In the case of our earthquakes in California example, we see that the polygon layer is not made up of just California, but of all the US_States (cleverly noted by the name of the layer), meaning we need to limit the tool to run only for the State of California.  We see that in the US_States layer, there is a selection of one feature - the State of California.  Having just the one state selected will help limit the input features of the geoprocessing tool (Select by Location), which is noted by placing a check mark in the box.

SBL_earthquakes_only_CA

Just below the Source Layer dropdown, we see a check box which states Use Selected Features.  This tells the tool to not use all the the states, but limit the relationship query to only the State of California.  When we look at the US_States attribute table, we see that there is (1 out of 51 Selected), and that one feature is California.  Below the Source Layer dropdown (where the US_States are set), the Use Selected features box notes (1 feature selected), referring to the State of California.  The Select by Location tool both recognizes and honors a selection made in the Source Layer.

SBL_source_layer
Understanding the Spatial Selection Method

The last part of the question we need to address is "...happened within the border of...", referring to which earthquakes occurred within the boundary of the State of California.  When you examine the picture at the start of this section, you can see that some of points land inside and some outside of the boundary of the State of California.  The Select by Location tool needs you to establish what  the Spatial selection method for the target layer feature(s), meaning the tool needs to understand how you would like the source and the target layer to interact in order to select features within the target layer.  The default is "intersect the source layer feature", meaning that in order to select features (rows) in the target layer, those features must intersect the features in the source layer.  

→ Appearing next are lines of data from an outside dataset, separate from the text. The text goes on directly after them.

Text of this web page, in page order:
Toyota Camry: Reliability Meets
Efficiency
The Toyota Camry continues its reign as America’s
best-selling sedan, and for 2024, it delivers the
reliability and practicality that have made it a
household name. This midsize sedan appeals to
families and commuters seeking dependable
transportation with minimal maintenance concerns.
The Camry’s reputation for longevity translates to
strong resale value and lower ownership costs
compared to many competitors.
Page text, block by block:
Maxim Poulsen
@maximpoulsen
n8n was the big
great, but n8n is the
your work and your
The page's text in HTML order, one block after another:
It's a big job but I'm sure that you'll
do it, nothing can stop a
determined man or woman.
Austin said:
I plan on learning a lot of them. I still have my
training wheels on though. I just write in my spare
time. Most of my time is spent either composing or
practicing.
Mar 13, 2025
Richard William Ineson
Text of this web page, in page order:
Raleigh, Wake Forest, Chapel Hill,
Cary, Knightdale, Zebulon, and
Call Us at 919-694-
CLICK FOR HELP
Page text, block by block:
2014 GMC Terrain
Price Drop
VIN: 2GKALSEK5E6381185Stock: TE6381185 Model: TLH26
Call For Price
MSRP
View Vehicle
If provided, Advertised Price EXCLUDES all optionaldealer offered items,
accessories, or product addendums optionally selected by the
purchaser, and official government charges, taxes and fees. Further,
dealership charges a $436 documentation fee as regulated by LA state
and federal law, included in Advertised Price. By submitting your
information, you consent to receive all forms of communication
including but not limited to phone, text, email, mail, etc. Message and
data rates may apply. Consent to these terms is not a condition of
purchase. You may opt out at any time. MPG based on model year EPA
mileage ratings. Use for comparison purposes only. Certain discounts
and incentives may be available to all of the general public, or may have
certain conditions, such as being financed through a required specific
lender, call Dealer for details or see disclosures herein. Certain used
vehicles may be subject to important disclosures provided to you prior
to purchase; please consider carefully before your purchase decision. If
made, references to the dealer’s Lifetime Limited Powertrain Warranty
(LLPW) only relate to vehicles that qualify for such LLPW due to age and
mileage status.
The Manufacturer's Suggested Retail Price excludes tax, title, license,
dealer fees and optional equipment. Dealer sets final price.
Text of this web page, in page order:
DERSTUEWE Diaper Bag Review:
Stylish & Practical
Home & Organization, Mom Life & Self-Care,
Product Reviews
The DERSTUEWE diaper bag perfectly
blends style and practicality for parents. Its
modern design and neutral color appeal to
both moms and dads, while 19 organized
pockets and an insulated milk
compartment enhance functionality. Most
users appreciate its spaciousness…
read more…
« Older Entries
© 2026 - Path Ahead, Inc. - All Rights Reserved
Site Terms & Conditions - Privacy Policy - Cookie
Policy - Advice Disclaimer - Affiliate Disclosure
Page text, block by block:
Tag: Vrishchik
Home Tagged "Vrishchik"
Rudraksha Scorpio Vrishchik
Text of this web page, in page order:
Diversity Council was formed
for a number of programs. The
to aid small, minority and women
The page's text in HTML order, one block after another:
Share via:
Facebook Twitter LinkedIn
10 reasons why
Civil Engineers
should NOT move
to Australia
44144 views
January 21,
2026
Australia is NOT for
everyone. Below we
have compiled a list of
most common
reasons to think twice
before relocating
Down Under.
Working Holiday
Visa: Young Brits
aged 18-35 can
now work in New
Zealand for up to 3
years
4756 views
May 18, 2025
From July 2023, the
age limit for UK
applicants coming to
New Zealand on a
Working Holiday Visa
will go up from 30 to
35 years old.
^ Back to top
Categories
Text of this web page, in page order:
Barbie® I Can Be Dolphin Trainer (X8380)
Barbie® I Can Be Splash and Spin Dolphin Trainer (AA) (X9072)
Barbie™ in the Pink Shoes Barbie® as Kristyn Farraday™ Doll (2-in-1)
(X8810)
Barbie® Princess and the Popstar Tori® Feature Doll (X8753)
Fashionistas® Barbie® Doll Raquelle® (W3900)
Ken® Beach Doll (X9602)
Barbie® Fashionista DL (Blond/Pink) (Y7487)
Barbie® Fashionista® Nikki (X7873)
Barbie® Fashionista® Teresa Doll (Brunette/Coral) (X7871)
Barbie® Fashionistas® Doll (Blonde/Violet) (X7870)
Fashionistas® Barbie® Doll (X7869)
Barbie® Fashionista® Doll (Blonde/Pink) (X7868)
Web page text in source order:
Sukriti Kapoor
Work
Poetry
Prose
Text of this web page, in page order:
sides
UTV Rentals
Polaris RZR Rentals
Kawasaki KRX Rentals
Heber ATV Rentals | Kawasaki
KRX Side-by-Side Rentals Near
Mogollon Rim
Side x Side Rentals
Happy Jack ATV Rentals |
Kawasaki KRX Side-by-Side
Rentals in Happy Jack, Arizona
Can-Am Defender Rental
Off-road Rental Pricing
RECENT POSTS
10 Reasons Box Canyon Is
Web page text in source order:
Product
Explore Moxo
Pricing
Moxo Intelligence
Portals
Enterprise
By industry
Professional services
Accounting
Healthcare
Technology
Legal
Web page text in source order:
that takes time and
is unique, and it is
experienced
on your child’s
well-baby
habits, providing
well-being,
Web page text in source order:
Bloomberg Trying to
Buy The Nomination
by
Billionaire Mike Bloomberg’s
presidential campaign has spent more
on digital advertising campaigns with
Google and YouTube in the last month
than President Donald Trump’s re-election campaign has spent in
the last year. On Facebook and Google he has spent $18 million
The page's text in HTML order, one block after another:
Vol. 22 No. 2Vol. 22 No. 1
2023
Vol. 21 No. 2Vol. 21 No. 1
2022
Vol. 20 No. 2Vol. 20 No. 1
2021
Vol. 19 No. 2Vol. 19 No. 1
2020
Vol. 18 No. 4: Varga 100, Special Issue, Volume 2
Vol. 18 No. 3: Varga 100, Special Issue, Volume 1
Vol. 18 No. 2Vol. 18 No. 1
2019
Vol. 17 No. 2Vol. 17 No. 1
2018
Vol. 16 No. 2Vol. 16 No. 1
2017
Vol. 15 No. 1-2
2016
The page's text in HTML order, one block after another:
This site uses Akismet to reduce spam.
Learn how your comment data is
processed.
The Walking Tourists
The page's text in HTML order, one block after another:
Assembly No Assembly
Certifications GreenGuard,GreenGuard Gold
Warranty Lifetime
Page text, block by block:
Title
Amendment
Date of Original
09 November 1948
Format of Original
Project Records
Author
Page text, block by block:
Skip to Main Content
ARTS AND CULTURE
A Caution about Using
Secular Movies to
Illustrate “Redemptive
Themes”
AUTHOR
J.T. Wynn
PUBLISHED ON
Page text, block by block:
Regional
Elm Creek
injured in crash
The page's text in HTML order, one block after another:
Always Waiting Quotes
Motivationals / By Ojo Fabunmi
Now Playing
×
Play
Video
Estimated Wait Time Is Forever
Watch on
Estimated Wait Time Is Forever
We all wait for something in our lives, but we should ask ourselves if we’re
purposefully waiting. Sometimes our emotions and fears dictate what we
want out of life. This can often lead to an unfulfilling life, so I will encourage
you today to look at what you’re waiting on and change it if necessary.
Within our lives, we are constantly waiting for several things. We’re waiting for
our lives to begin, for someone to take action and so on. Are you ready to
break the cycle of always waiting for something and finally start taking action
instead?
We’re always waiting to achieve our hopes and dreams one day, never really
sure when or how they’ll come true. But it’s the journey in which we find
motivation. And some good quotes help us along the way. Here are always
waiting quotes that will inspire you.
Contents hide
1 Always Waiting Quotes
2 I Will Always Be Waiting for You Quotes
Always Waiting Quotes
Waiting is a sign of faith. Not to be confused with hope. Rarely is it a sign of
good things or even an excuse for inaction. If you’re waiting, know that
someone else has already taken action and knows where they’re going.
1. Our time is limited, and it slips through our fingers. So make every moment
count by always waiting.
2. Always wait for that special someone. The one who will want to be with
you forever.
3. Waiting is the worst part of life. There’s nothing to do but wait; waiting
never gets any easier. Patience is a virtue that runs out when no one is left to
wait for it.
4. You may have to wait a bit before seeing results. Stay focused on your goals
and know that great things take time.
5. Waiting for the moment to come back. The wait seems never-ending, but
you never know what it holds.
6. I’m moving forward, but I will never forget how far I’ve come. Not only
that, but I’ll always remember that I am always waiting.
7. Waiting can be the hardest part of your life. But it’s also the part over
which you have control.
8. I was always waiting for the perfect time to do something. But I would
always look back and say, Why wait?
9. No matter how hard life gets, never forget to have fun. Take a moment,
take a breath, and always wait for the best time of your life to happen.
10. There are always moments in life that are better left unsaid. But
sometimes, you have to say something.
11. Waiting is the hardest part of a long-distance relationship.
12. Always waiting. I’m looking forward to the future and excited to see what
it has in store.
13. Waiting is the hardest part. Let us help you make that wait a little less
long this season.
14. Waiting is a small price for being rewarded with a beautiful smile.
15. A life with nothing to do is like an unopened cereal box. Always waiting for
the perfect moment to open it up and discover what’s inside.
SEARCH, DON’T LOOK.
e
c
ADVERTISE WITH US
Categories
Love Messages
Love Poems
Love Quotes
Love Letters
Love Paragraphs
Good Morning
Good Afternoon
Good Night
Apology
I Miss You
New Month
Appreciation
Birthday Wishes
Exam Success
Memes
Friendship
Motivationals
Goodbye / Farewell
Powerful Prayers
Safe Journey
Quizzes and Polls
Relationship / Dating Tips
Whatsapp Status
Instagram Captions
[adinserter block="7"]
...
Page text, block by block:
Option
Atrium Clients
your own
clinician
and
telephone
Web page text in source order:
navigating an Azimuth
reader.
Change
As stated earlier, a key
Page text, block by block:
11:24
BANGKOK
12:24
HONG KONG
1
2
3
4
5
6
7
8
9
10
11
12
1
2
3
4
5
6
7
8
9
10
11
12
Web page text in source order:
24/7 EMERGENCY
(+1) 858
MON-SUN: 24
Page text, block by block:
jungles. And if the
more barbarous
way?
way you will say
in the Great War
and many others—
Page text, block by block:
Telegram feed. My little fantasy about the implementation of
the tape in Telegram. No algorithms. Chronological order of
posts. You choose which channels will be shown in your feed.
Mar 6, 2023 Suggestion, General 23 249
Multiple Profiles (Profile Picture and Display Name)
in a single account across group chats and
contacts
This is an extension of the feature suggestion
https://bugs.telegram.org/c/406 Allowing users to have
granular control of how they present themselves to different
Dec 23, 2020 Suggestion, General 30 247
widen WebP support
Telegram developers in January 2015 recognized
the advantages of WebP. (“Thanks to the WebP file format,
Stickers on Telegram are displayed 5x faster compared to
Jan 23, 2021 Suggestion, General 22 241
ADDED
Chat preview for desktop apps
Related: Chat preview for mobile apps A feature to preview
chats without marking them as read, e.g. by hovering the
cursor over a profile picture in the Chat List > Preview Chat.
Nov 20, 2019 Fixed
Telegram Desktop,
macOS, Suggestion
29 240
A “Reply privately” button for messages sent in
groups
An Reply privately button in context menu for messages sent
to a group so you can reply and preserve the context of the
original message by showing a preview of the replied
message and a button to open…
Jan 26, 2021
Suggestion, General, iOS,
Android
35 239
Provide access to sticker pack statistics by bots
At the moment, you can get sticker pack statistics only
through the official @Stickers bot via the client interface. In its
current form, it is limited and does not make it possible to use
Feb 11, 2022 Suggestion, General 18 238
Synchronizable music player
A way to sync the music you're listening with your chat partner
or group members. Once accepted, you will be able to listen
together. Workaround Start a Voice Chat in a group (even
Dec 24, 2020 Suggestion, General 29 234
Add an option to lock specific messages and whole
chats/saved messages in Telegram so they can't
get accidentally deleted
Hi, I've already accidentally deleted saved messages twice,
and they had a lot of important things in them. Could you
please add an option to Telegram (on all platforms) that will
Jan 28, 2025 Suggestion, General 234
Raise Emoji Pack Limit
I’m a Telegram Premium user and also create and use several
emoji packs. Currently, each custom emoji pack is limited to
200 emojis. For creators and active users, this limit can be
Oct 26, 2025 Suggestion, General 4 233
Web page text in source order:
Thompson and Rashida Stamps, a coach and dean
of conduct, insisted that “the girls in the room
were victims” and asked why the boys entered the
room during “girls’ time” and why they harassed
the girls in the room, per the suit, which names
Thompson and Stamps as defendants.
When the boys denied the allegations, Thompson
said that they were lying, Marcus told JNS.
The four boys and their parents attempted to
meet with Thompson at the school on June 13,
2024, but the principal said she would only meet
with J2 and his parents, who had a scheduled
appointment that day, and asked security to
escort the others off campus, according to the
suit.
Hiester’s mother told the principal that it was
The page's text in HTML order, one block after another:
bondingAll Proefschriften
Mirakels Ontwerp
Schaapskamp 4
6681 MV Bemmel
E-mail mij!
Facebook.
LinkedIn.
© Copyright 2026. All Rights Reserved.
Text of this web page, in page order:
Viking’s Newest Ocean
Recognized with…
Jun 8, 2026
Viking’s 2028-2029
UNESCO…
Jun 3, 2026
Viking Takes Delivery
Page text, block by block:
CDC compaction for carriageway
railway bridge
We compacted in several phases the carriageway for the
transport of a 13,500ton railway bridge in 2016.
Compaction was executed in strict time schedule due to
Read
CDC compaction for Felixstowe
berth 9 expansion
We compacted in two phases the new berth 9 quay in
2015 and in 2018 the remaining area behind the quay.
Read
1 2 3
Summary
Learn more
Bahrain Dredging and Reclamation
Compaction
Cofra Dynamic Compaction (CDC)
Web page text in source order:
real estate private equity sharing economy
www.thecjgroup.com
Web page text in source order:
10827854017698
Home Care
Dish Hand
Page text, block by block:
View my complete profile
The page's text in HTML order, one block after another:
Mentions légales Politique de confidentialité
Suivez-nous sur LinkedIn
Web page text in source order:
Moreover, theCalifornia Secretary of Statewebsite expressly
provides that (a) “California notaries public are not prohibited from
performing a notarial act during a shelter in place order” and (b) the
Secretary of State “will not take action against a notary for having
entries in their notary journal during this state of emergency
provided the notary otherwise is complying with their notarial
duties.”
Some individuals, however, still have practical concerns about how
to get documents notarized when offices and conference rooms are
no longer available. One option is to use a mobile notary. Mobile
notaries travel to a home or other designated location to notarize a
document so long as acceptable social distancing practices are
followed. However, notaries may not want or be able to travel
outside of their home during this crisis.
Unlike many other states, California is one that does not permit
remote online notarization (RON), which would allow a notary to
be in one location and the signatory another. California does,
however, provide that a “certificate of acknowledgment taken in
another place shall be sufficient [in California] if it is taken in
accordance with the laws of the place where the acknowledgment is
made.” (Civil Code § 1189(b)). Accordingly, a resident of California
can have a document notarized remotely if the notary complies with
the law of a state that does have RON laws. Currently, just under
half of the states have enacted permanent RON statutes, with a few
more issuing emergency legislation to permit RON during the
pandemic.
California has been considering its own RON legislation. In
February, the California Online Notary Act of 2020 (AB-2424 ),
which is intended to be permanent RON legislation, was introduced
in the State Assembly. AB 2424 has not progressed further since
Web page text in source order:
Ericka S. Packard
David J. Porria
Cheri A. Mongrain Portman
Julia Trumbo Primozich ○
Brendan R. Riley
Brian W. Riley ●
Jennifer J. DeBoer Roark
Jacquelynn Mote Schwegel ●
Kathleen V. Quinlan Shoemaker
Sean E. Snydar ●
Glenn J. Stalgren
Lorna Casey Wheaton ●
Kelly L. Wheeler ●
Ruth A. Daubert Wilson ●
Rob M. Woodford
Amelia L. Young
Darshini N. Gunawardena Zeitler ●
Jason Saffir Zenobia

In our earthquakes of California example, we have set the tool to examine what points in the earthquake layer intersect the polygon which makes up the State of California.  There are other spatial selection methods, as explained in the table below.  This, again, is not a chance for you to memorize how the tool works, but understand that the tool explores spatial relationships between the target and source layers in many different ways.

SBL_interaction_method-display
Spatial selection method for the target layer feature(s):

intersect the source layer feature(s)

Using the source layer as the “selection” layer, intersect find features from the target layer which intersect, wholly or in part, the points, polylines, or polygons of the source layer. Even if the symbology of polygons make the appear to be “hallow” they still have an area, and the tool will find all features from the target layer which exist somewhere inside the boundary of the source layer.

are within a distance of the source layer feature(s)

After specifying a distance, “are within a distance of” will locate features from the target layer which exist at a distance less than or equal to the specified distance to features in the source layer.

contain the source layer feature(s)

This relationship is looking for features in the target layer which contain, wholly or in part, features from the source layer. For example, you may wish to find all counties which contain a lake. You could use this relationship with the lakes layer as the source layer and the counties layer as the target layer.

completely contain the source layer feature(s)

This relationship is looking for features in the target layer which totally contains features from the source layer, meaning no part of the source layer feature falls outside the target layer features.

are within the source layer feature(s)

Similar to the target layer containing the source layer feature, “are within the source feature” is the opposite search, looking for features within the target layer which fall, wholly or in part, inside the source layer feature(s).

For example, if you wanted to find all of the roads which are within a single county, including those which start or terminate inside another county, this would be the relationship to use.

are completely within the source layer feature(s)

Much like completely contain, completely within excludes any features which fall outside of the source layer feature(s). If we continue the example from “within the source layer”, this relationship would exclude all of the roads which may start or terminate in another county.

are identical to the source layer feature(s)

This relationship finds all of the features from the target layer which are exact spatial duplicates of the source layer. We note “spatial” since Select by Location doesn’t take into account any attributes, and is only looking for features where all of the features have the same number of vertices that all fall in the exact same spatial locations. This relationship is true for points, polylines, and polygons.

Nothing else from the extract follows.